Mideast Meets Midwest: Oleana’s Black Walnut Baklava
The work of anthropologists has been described as “making the strange familiar and the familiar strange.” The same could be said of the best chefs—like Ana Sortun, the James Beard Award–winning chef and author of Spice: Flavors of the Eastern Mediterranean, the cookbook that is the source of the Black Walnut Baklava recipe on the next page.
At Oleana and Sofra, her restaurant and bakery/café (both in Cambridge, Massachusetts), Sortun makes the strange familiar and the familiar strange through a playful and seductive mix of local and “exotic” ingredients and traditions inspired by Eastern Mediterranean cuisine.
Black walnut baklava is a case in point, though, paradoxically, it is the baklava (a dessert of Middle Eastern origin) that is more familiar to many of us than our own native black walnuts—a nut you may never have tasted despite the trees being so prolific in Michiana that, come fall, you can’t go two blocks without finding their telltale green orbs.
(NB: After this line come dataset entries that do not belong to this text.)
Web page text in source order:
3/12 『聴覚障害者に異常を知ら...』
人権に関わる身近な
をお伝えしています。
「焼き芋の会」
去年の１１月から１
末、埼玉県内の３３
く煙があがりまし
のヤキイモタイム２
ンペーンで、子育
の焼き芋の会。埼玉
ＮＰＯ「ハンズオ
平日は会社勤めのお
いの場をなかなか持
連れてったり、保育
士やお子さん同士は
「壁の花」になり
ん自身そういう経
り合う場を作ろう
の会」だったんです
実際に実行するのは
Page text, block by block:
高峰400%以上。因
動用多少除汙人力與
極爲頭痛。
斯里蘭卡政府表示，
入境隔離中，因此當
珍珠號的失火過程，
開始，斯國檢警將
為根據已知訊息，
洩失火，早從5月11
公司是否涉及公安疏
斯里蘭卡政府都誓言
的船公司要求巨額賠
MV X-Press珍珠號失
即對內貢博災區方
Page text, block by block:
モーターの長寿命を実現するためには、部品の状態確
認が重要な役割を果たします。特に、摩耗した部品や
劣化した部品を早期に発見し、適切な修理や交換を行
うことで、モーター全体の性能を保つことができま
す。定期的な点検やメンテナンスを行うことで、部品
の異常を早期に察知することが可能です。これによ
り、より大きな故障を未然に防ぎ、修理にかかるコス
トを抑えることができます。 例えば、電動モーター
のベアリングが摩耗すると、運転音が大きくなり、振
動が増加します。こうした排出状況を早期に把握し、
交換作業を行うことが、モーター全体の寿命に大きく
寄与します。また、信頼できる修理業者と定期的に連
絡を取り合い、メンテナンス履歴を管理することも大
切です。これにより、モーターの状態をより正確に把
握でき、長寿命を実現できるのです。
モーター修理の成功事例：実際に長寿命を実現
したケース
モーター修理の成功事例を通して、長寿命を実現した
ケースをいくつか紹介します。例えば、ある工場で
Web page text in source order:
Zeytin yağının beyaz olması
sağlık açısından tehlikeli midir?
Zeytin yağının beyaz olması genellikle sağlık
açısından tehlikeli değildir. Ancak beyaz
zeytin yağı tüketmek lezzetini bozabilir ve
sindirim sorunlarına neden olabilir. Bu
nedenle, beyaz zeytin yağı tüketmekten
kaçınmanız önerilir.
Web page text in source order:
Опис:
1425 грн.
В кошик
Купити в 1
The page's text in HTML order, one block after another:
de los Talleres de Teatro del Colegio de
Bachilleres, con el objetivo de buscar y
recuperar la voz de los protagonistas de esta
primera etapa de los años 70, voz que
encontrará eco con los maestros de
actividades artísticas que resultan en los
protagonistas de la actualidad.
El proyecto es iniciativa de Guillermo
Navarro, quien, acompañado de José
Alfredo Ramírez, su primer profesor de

I asked Sortun how black walnuts ended up in Oleana’s baklava, a dish typically made with pistachios in Turkey (where Sortun studied cooking after formal training in Paris). She explained that Oleana’s pastry team, led by award-winning pastry chef Maura Kilpatrick, were inspired to make the baklava with the indigenous nuts as an American “twist on something that is very Middle Eastern.”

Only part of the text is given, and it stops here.